Ni pessimisme, ni enfumage
Par-delà le pessimisme, l’optimisme et l’enfumage, la chercheuse souhaite éclairer cet immense champ du numérique pour tenter d’en comprendre et d’en mesurer l’impact de manière plus précise et de construire des solutions plus sobres prenant en compte les limites planétaires. La « durabilité numérique » ne doit pas rester un vain mot pour celle qui ne s’accroche pas aux mirages du «solutionnisme technologique», sans pour autant balayer les apports essentiels et multiples de la technologie.
Une «transformation agile» est censée permettre de développer un état d’esprit ouvert, flexible et réactif au sein d’une entreprise. Elle considère cet état d’esprit comme un prérequis à une transformation numérique des organisations, cohérente et respectueuse des impératifs de développement durable. «Transformations agile, numérique et écologique devraient être étroitement liées», résume-t-elle.

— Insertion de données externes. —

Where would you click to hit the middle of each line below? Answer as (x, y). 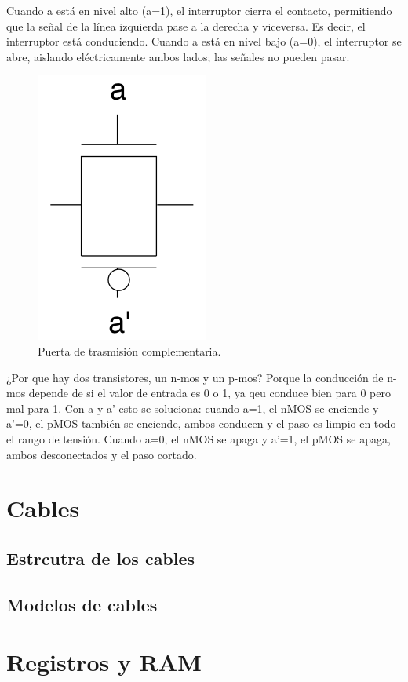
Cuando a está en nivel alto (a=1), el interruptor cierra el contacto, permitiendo (199, 10)
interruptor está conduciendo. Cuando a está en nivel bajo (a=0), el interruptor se (204, 41)
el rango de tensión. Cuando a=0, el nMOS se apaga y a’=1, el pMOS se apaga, (199, 438)
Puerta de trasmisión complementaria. (129, 350)
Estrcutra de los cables (101, 558)
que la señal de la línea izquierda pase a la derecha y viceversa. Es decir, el (186, 26)
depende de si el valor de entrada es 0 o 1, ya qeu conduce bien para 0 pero (209, 393)
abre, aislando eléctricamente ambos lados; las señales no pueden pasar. (178, 56)

Gérer des projets dans l’incertain
Pour aider les professionnels de la gestion de projet à développer et acquérir cet état d’esprit, elle lance une nouvelle formation continue au sein de l’Executive Education de HEC, qui débutera en mars 2023 et délivrera un certificat universitaire (CAS) sur le leadership de projets. «La gestion de projet évolue et se transforme. Les compétences méthodologiques restent essentielles (savoir planifier, budgéter, évaluer les risques, etc.), mais ne suffisent plus pour mener à bien les projets dans l’environnement incertain actuel. La crise du Covid en a été un exemple emblématique. Si les capacités d’agilité, d’adaptation, de résilience et de gestion de la diversité étaient importantes hier, elles sont aujourd’hui incontournables pour une gestion efficiente, saine et responsable des projets », décrit-elle.
Cultiver un état d’esprit adapté
Les personnes concernées appartiennent à des secteurs comme l’informatique, la santé, l’enseignement ou tout autre domaine où elles sont confrontées à des situations dans lesquelles il devient particulièrement difficile de guider et coordonner les équipes en vue d’un objectif commun, d’anticiper les problèmes et de trouver des solutions pour amener les projets à bon port en un temps donné.

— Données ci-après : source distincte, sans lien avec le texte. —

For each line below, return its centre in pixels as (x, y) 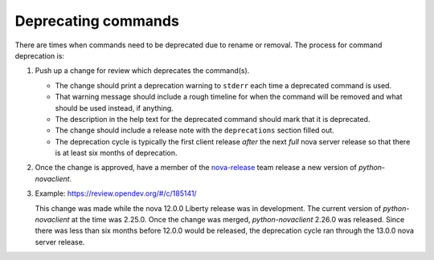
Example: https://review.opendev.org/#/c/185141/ (116, 193)
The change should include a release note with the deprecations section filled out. (195, 130)
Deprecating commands (97, 21)
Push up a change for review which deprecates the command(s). (142, 71)
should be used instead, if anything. (115, 108)
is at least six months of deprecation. (116, 153)
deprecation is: (39, 55)

Parmi les nombreuses formations proposées, «il manquait une approche centrée plus spécifiquement sur l’aspect humain de la gestion de projet», estime Stéphanie Missonier. La formation certifiante qu’elle dirige (inscriptions ouvertes jusqu’au 31 janvier 2023) s’étend sur cinq modules de trois jours, abordant des thématiques comme le leadership humain, le leadership inclusif (apprendre à valoriser la diversité des membres d’une équipe), le leadership agile (accompagner, guider et encadrer les équipes), le Design Thinking (développer une autre approche de la conception et du lancement d’un projet) et la résilience de projet (gérer et anticiper l’incertitude).
Résumée par Stéphanie Missonier, l’idée est de développer des compétences clés et un état d’esprit pour augmenter sa propre contribution en tant que leader de projet, capable de mettre en pratique des valeurs d’ouverture et de réactivité, et de transmettre cet état d’esprit aux personnes et aux équipes concernées par ces nécessaires transformations.